> _EXERCISE OBJECTIVE_
Please retype the records below exactly, from the first line through the line containing "Open the x64", and leave out any pictures.

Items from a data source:
•••
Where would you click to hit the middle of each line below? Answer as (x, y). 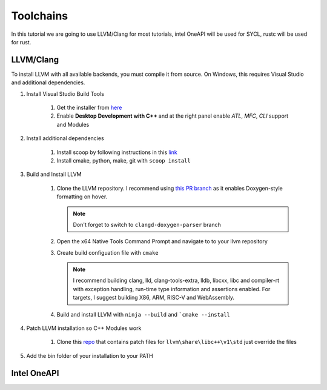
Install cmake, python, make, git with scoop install (124, 160)
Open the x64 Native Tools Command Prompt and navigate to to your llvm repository (162, 241)
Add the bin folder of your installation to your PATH (90, 355)
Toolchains (40, 16)
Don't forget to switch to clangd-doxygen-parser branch (147, 224)
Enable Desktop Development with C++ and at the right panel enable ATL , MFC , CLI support (173, 116)
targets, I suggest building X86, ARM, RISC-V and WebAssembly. (154, 298)
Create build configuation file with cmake (107, 252)
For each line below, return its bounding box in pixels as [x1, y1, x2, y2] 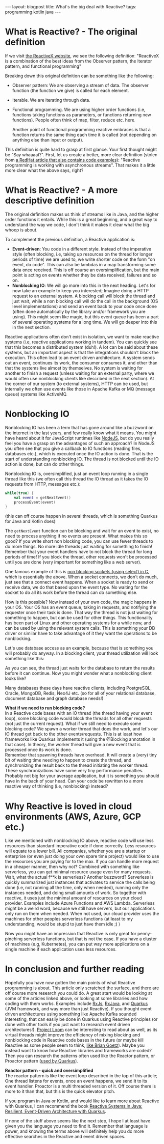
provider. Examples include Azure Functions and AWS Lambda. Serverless [5, 900, 155, 906]
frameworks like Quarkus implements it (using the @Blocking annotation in [5, 736, 156, 742]
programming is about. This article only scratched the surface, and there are [5, 985, 159, 991]
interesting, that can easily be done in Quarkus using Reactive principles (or [5, 1016, 158, 1022]
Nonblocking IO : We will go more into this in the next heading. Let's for [12, 282, 156, 288]
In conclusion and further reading [5, 964, 144, 975]
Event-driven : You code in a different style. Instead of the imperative [12, 246, 152, 251]
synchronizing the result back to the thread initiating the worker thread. [5, 762, 149, 768]
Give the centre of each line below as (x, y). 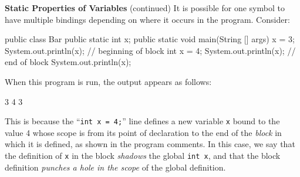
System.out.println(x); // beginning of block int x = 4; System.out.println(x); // (150, 50)
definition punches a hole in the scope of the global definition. (115, 167)
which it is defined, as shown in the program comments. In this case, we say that (150, 144)
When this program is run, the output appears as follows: (108, 81)
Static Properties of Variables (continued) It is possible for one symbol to (145, 8)
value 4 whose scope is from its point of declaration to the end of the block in (143, 132)
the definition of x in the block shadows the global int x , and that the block (143, 155)
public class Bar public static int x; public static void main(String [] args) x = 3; (150, 39)
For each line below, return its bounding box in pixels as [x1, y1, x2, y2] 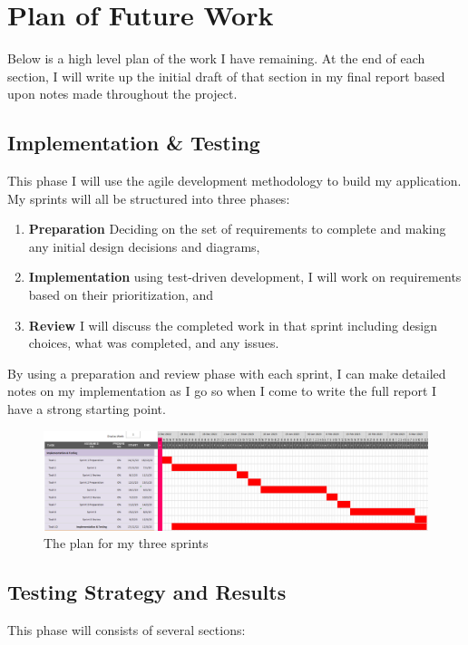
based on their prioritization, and [28, 285, 214, 304]
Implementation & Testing [7, 129, 260, 157]
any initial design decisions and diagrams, [28, 236, 260, 255]
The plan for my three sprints [44, 534, 209, 553]
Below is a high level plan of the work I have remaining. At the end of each [7, 49, 425, 68]
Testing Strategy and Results [7, 578, 287, 606]
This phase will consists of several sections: [7, 621, 246, 640]
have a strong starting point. [7, 400, 166, 419]
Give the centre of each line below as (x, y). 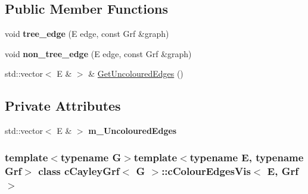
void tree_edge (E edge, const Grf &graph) (87, 34)
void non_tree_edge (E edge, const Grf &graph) (98, 53)
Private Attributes (63, 106)
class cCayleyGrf (79, 170)
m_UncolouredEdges (133, 131)
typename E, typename (247, 157)
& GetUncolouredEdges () (136, 73)
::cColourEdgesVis (206, 170)
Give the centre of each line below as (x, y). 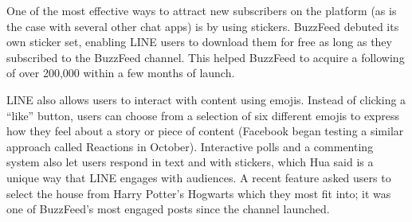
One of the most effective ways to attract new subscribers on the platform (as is (202, 10)
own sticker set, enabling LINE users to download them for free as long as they (199, 42)
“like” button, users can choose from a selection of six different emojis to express (203, 115)
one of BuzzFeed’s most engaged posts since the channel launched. (168, 209)
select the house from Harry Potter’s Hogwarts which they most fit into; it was (199, 193)
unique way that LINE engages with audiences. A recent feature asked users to (199, 177)
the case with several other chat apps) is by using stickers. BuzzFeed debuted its (203, 26)
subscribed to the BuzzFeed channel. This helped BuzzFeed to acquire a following (206, 57)
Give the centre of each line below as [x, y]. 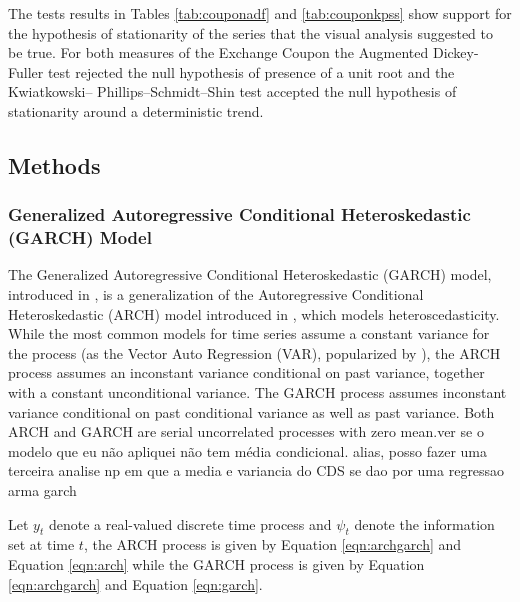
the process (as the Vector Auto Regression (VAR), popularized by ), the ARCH [254, 352]
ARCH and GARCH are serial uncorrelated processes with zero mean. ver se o [246, 431]
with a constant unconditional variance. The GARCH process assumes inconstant [257, 392]
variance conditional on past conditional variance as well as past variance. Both [251, 411]
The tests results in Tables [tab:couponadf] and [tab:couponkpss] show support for [260, 13]
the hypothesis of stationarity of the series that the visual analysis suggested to [251, 32]
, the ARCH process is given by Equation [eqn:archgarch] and [272, 544]
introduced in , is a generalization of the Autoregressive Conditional [216, 294]
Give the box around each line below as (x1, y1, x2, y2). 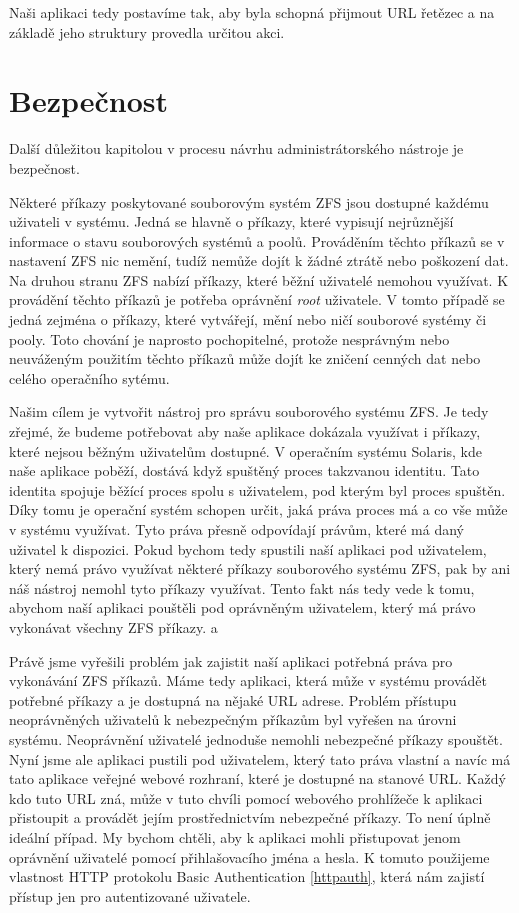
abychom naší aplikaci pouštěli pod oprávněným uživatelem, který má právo (9, 597, 476, 618)
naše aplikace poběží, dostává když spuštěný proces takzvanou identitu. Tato (9, 460, 480, 481)
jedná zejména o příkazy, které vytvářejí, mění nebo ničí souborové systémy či (9, 309, 487, 330)
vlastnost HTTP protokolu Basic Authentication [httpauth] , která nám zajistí (9, 866, 485, 887)
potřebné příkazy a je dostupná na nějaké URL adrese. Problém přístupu (9, 689, 457, 710)
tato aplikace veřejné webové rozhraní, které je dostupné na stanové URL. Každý (9, 768, 506, 789)
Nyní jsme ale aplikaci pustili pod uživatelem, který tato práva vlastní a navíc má (9, 748, 511, 769)
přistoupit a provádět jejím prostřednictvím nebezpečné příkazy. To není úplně (9, 807, 491, 828)
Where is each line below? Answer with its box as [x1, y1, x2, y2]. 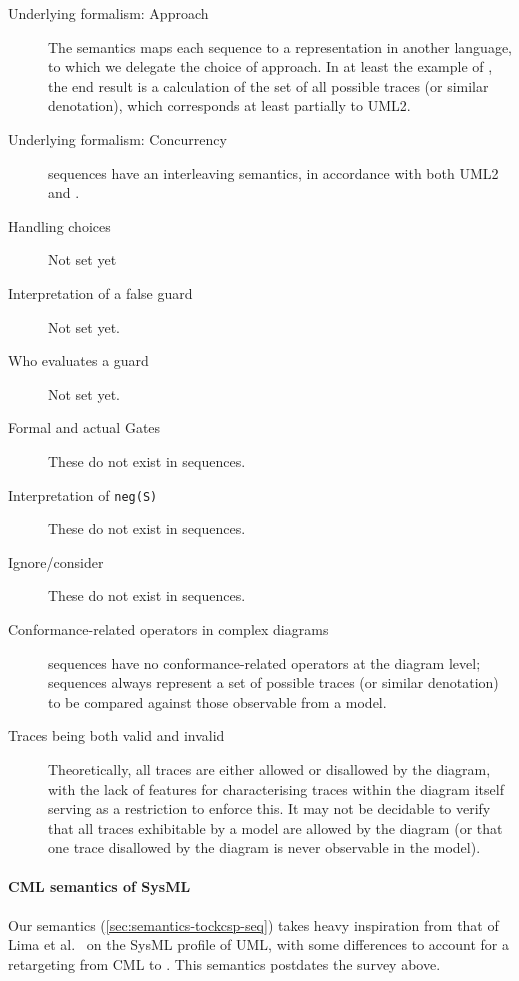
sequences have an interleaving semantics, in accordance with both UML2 [48, 162, 499, 183]
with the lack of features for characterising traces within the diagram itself [48, 778, 504, 799]
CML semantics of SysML [8, 876, 191, 897]
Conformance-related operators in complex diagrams [8, 618, 329, 639]
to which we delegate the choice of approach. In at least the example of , [48, 56, 493, 77]
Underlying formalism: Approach [8, 3, 209, 23]
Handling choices [8, 215, 111, 236]
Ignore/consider [8, 551, 104, 572]
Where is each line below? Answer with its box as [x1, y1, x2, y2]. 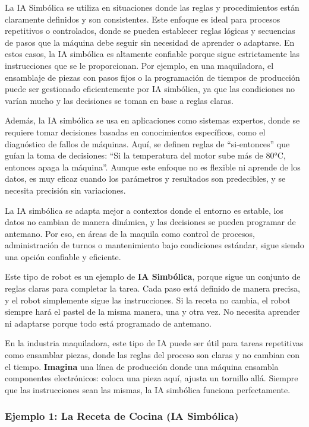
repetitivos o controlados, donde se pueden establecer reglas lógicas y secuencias [5, 24, 295, 37]
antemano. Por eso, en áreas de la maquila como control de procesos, [5, 227, 255, 239]
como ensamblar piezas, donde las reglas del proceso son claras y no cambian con [5, 349, 300, 361]
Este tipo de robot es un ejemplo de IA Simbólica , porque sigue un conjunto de [5, 270, 301, 283]
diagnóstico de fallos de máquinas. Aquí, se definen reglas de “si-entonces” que [5, 137, 290, 150]
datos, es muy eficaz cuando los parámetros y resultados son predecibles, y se [5, 172, 286, 185]
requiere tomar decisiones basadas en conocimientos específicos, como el [5, 125, 266, 138]
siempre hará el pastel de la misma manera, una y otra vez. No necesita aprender [5, 305, 300, 318]
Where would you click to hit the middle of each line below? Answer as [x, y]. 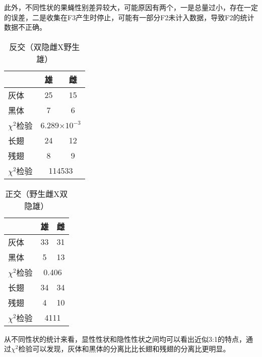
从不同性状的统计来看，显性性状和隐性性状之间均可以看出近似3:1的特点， [125, 339]
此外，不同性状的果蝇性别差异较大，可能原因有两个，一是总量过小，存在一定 [131, 7]
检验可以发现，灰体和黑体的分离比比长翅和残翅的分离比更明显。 [124, 349]
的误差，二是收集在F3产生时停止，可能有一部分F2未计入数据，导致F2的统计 [129, 17]
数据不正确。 [25, 27]
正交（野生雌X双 [37, 193]
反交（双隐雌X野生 [45, 46]
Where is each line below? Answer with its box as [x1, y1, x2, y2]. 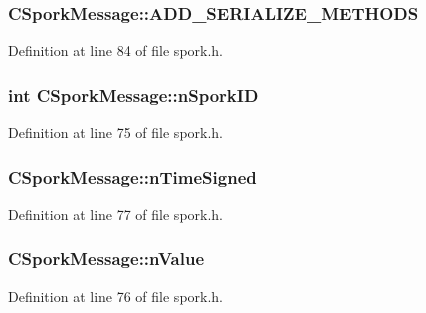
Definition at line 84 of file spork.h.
•••
> _WRITTEN RESPONSE_
Where would you click to hit the middle of each line below? Answer as (x, y). 
Install cmake, python, make, git with scoop install (124, 160)
Open the x64 Native Tools Command Prompt and navigate to to your llvm repository (162, 241)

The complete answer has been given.